ÉGLISE ST-SÉVERIN

Rue de la Parcheminerie (thirteenth century), in part demolished recently, in its early days Rue des Escrivains, was for long the exclusive habitation of whoever had to do with the making and selling of books. The “hôtel des Pères Tranquilles” once there has gone. Two old houses, Nos. 6 and 7, were in the thirteenth-century dependencies of Norwich Cathedral for English student-monks. In Rue Boutebrie, one side entirely rebuilt of late, dwelt the illuminators of sixteenth-century scrolls and books. We see a characteristic ancient gable at No. 6. This house and No. 8 have ancient staircases. Crossing Rue St-Jacques we turn into Rue St-Julien-le-Pauvre, “le Vieux Chemin” of past times. Through the old arched doorway we see there, surmounted by a figure of Justice, was the abode of a notable eighteenth-century Governor of the Petit-Châtelet, whose duty was that of hearing both sides in student quarrels and pronouncing judgment. The church we see was the University church of the twelfth and several succeeding centuries. University meetings were held there and many a town and gown riot, or a merely gown riot, took place within its walls. The slab above the old door tells of its cession to the administrators of the hôtel-Dieu in 1655. Some of its stones date from the ninth or, maybe, from an even earlier century; for the church before us was a rebuilding in the twelfth of one erected in the ninth century to replace the hostel and chapel built there in the sixth century and overthrown by the Normans—the hostel where Gregory of Tours had made a stay. The ancient Gothic portal and two bays falling to decay were lopped off in 1560. The well we see in the courtyard was once within the church walls. Another well of miracle-working fame, on the north side, had a conduit to the altar. Passing through a door near the vestry we find ourselves on the site of the ancient annexe of the hôtel-Dieu, razed a few years ago, and see on one side the chevet of the church with its quaint belfry and flight of steps on the roof, on the other a high, strong, moss-grown wall said to be a remnant of the boundary wall of Philippe-Auguste. In 1802 the church was given to the Greek Catholics of Paris—Melchites. The iconostase, therefore, very beautiful, is an important feature. We see some very ancient statues, and a more modern one of Montyon, founder of the Virtue-prizes bestowed annually by the Académie Française.

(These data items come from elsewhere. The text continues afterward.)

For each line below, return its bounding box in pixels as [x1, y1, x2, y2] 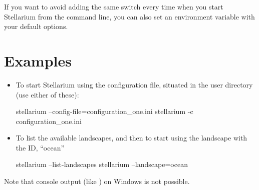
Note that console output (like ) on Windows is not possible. [4, 176, 190, 186]
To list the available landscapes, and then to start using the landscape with [16, 132, 247, 143]
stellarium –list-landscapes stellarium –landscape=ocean [16, 159, 188, 169]
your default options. [4, 21, 68, 31]
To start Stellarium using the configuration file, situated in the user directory [16, 79, 253, 89]
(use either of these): [16, 89, 79, 99]
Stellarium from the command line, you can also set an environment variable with [4, 11, 255, 21]
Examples [4, 50, 72, 70]
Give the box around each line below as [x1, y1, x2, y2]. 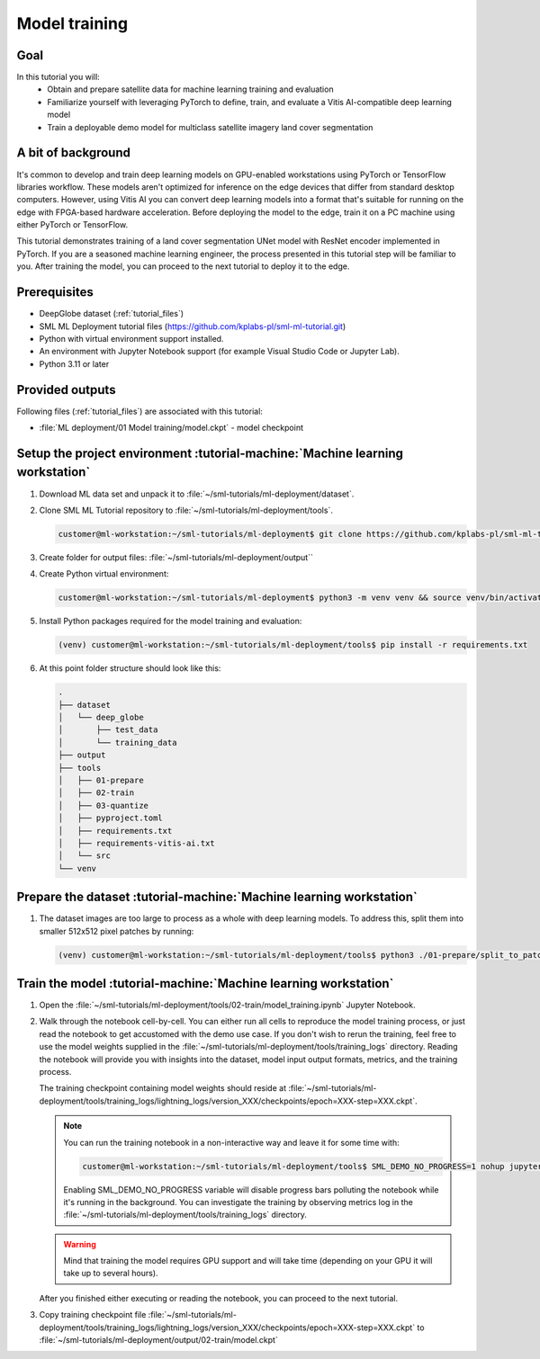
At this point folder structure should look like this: [39, 663, 221, 674]
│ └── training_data [58, 738, 177, 747]
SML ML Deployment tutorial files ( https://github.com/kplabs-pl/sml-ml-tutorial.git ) [39, 320, 346, 332]
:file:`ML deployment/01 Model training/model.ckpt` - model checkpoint [39, 423, 303, 434]
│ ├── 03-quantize [58, 800, 148, 810]
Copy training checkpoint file [39, 1310, 147, 1320]
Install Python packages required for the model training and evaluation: [39, 616, 302, 627]
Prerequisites [16, 284, 94, 300]
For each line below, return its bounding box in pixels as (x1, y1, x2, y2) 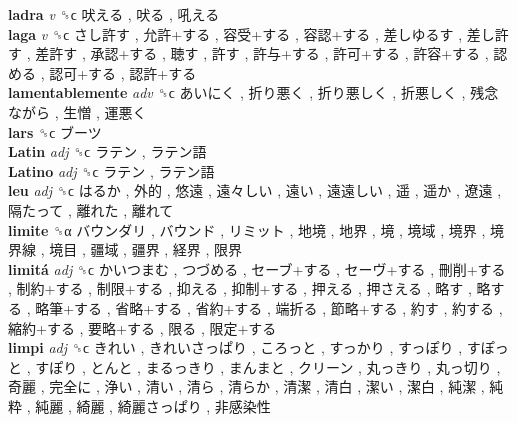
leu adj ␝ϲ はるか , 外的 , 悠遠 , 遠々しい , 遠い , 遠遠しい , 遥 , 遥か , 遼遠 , (8, 180, 502, 201)
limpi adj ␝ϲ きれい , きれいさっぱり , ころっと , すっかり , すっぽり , (8, 337, 463, 358)
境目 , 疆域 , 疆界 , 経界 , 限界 (49, 239, 243, 260)
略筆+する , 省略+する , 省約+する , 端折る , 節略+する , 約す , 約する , (35, 297, 503, 318)
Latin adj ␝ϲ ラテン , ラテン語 (8, 141, 207, 162)
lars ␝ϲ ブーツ (8, 121, 102, 142)
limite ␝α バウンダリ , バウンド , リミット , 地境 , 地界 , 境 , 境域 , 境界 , (8, 219, 486, 240)
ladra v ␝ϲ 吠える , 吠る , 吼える (8, 4, 220, 24)
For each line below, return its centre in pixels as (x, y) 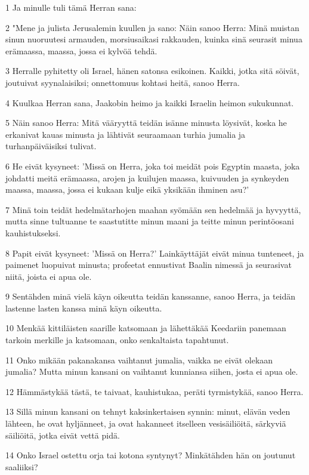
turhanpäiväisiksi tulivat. (51, 146)
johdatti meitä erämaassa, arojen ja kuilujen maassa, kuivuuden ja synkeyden (147, 178)
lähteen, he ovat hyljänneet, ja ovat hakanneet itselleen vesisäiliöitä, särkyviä (146, 423)
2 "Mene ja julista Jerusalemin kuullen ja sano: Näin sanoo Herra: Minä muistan (152, 27)
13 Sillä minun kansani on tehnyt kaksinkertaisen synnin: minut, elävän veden (148, 411)
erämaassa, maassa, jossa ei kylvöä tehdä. (81, 50)
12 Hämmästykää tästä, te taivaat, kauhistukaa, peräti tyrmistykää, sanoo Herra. (154, 391)
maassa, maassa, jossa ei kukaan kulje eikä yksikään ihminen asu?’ (127, 189)
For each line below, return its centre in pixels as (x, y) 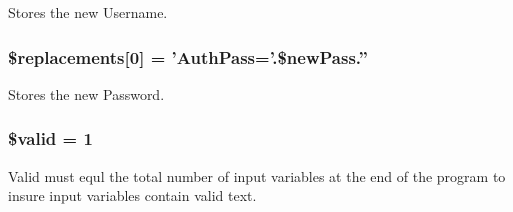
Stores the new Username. (88, 12)
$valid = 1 (50, 138)
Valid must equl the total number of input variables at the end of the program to (257, 175)
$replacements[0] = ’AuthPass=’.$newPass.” (188, 56)
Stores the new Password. (86, 93)
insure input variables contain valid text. (132, 195)
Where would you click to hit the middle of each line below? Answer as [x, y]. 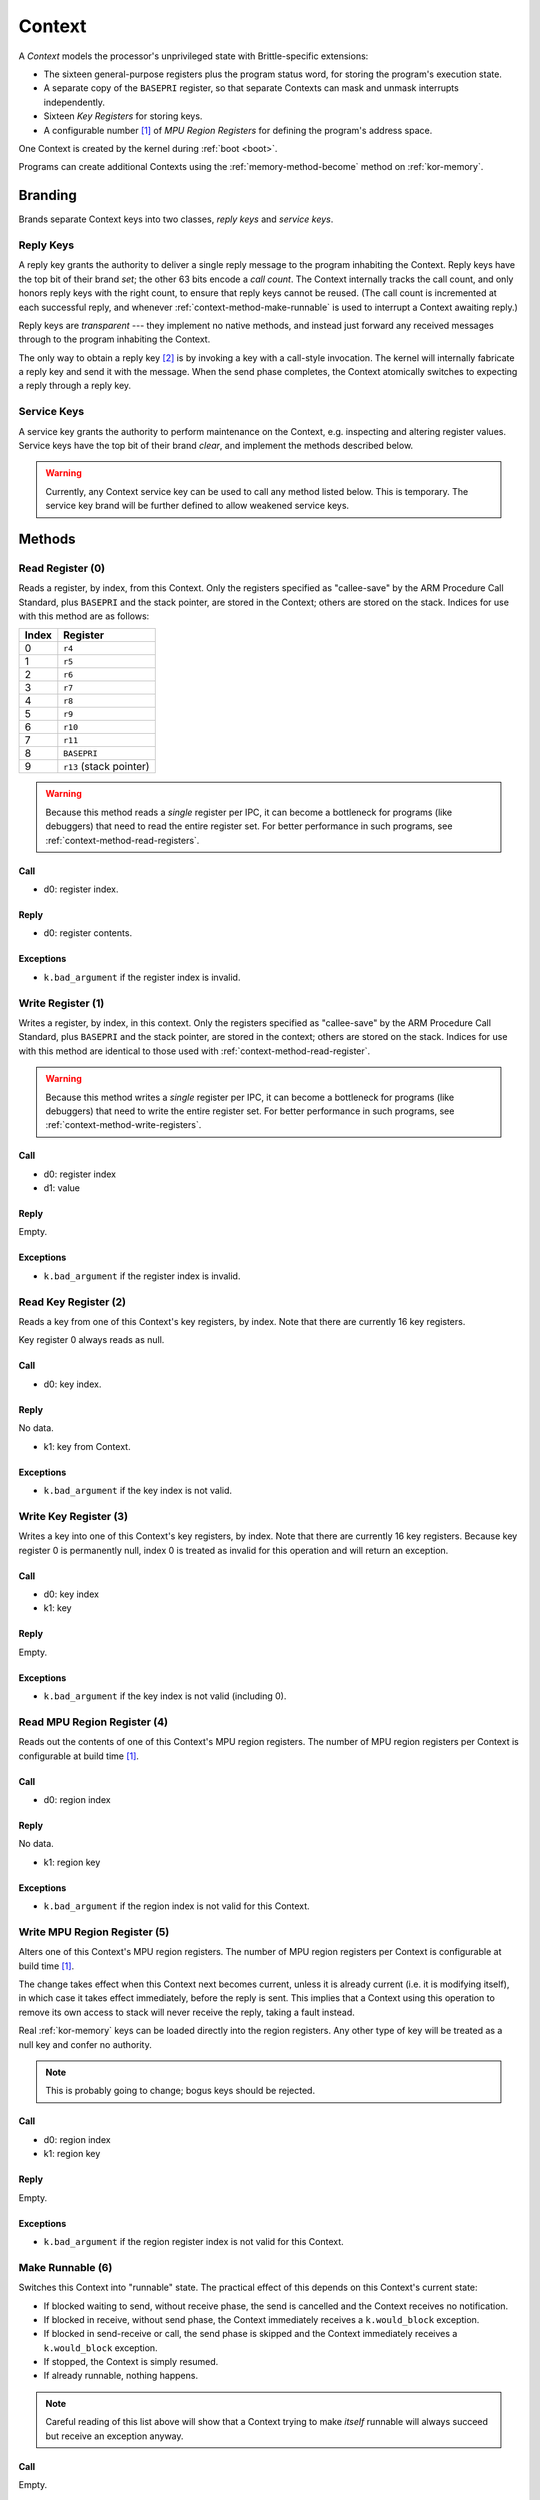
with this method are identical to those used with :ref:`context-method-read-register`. [194, 1051]
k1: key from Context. [87, 1446]
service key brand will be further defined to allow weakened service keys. [197, 506]
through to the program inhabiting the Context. [114, 339]
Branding [47, 195]
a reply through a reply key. [75, 386]
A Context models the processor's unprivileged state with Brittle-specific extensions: [193, 56]
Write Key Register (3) [73, 1516]
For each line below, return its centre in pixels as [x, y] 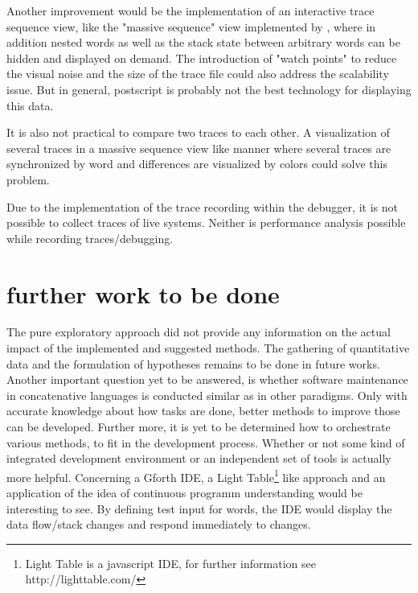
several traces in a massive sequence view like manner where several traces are [199, 148]
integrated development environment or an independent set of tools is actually [199, 458]
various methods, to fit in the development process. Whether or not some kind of [206, 442]
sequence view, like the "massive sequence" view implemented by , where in [191, 26]
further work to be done [143, 293]
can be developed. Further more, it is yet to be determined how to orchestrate [199, 426]
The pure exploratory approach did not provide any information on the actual [199, 332]
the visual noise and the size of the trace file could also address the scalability [198, 74]
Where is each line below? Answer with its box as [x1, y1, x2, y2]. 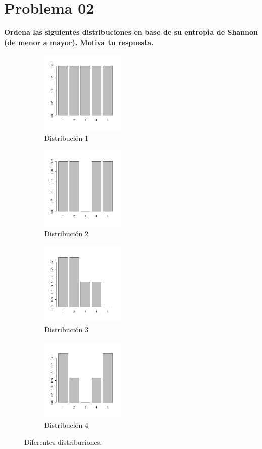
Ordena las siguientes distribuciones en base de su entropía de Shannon [4, 27, 258, 37]
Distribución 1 [44, 132, 89, 143]
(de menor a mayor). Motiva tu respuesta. [4, 36, 154, 47]
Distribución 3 [44, 323, 89, 334]
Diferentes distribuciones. [24, 436, 102, 447]
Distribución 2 [44, 228, 89, 238]
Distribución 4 [44, 419, 89, 430]
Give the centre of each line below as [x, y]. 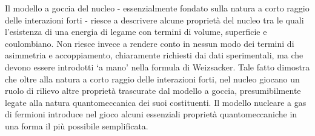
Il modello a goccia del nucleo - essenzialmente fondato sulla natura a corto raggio [157, 8]
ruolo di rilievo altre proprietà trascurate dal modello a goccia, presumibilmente [153, 91]
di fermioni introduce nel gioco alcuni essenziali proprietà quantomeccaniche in [151, 114]
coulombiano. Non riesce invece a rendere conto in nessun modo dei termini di [150, 43]
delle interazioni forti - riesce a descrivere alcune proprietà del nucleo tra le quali [154, 20]
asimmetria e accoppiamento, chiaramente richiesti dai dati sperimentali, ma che [154, 55]
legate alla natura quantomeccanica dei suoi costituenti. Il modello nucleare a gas [156, 102]
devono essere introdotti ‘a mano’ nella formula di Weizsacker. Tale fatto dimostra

HÔTEL LOUIS XV, RUE DE LA PARCHEMINERIE

In Rue Galande, what remains of it, we see several interesting old houses, and on the door of No. 42 a bas-relief showing St. Julien in a ship. Rue du Fouarre, one side gone save for a single house, once Rue des Escholiers, recalls the decree of Pope Urban V that students of the Schools must hear lectures humbly sitting on the ground on bundles of straw which they were bound themselves to provide. Benches were too luxurious for the students of those days. In this street of the “Écoles des Quatre Nations,” France, Normandie, Alsace, Picardie, Dante listened to the instruction of Brunetto Latini. No. 8 with its old door is on the site of the “École de Normandie.” The street close by, named in memory of the great Italian poet, is modern. In Rue Domat stood, till the nineteenth century, the walls of the suppressed convent de Cornouailles founded by a Breton in 1317. Rue des Anglais, the resort of English students from the time of Philippe-Auguste, was famous till recent days for the Cabaret du Père Lunette, about to be razed. The first Père Lunette went about his business wearing enormous spectacles. The second landlord of the inn, gaining possession of its founder’s “specs,” wore them as a badge, slung across his chest. Rue de l’hôtel Colbert has no reference to the statesman. In early times it was Rue des Rats. Rue des Trois-Portes recalls the thirteenth-century days when three houses only formed the street. No. 10, connected with No. 13 Rue de la Bûcherie, the log-selling street, shows us the ancient “Faculté de Médicine,” surrounded in past days by the garden, the first of the kind, where medical men and medical students cultivated the herbs necessary for their physic. The interesting old Gothic structure, more than once threatened with demolition, has been classed as an historical monument, under State care therefore, and reconstructed as the Maison des Étudiants. The students were very keen about the completion of their new house on its time-honoured site, and when the masons in course of reconstruction went on strike, the young men threw aside their books, donned a workman’s jacket, or failing that doffed their coats and rolled up their shirt-sleeves and set to work with all youth’s ardour as bricklayers. Their zeal was greater, however, than their technical knowledge or their physical fitness, and their work left much to be desired, as the French say. Then fortunately the strike ended.